Task directions = Please set down the data word for word; images do not go in the copy.

Source data =
....................

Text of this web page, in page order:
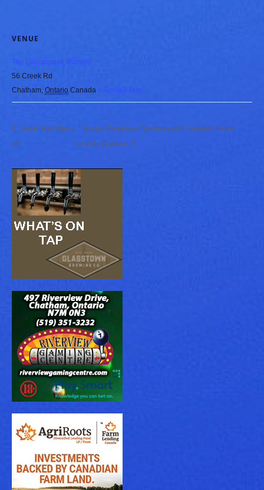
VENUE
The Glasshouse Nursery
56 Creek Rd
Chatham, Ontario Canada + Google Map
Movie Night: Marry
Me
Windsor Symphony Orchestra at St. Andrew’s United
Church, Chatham
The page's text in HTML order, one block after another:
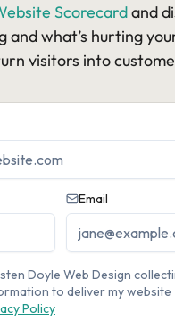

....................

Task solution =
Text of this web page, in page order:
VENUE
The Glasshouse Nursery
56 Creek Rd
Chatham, Ontario Canada + Google Map
Movie Night: Marry
Me
Windsor Symphony Orchestra at St. Andrew’s United
Church, Chatham
The page's text in HTML order, one block after another:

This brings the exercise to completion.